=== Given entries ===

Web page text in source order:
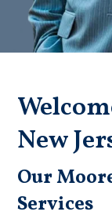
New
Our
Services
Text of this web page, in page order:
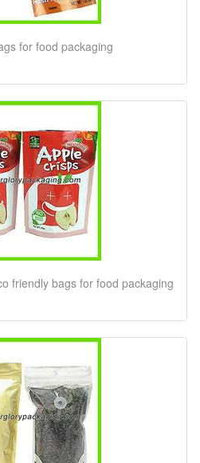
for food packaging
friendly bags for food packaging
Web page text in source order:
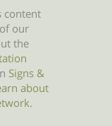
content
our
the
Signs &
about
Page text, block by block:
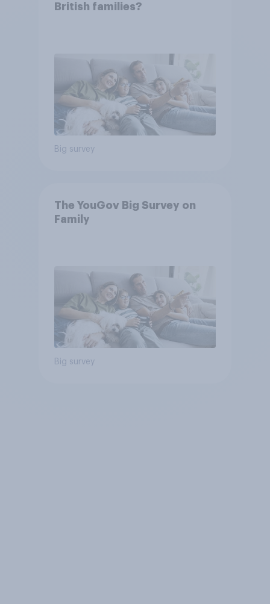
British families?
Big survey
The YouGov Big Survey on
Family
Big survey
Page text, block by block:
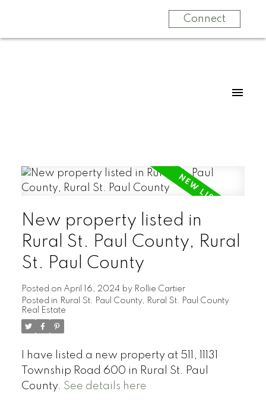
Connect
New property listed in
Rural St. Paul County, Rural
St. Paul County
Posted on April 16, 2024 by Rollie Cartier
Posted in Rural St. Paul County, Rural St. Paul County
Real Estate
I have listed a new property at 511, 11131
Township Road 600 in Rural St. Paul
County. See details here
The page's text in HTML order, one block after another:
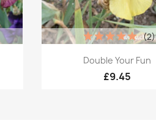
Quick view
Double Your Fun
£9.45
(2)
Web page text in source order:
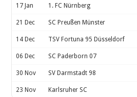
17 Jan 1. FC Nürnberg
21 Dec SC Preußen Münster
14 Dec TSV Fortuna 95 Düsseldorf
06 Dec SC Paderborn 07
30 Nov SV Darmstadt 98
23 Nov Karlsruher SC

=== Exercise ===
The response should contain every record above exactly as written, and none of the pictures.

=== Answer for the task ===
Web page text in source order:
New
Our
Services
Text of this web page, in page order:
for food packaging
friendly bags for food packaging
Web page text in source order:
content
our
the
Signs &
about
Page text, block by block:
British families?
Big survey
The YouGov Big Survey on
Family
Big survey
Page text, block by block:
Connect
New property listed in
Rural St. Paul County, Rural
St. Paul County
Posted on April 16, 2024 by Rollie Cartier
Posted in Rural St. Paul County, Rural St. Paul County
Real Estate
I have listed a new property at 511, 11131
Township Road 600 in Rural St. Paul
County. See details here
The page's text in HTML order, one block after another:
Quick view
Double Your Fun
£9.45
(2)
Web page text in source order:
17 Jan 1. FC Nürnberg
21 Dec SC Preußen Münster
14 Dec TSV Fortuna 95 Düsseldorf
06 Dec SC Paderborn 07
30 Nov SV Darmstadt 98
23 Nov Karlsruher SC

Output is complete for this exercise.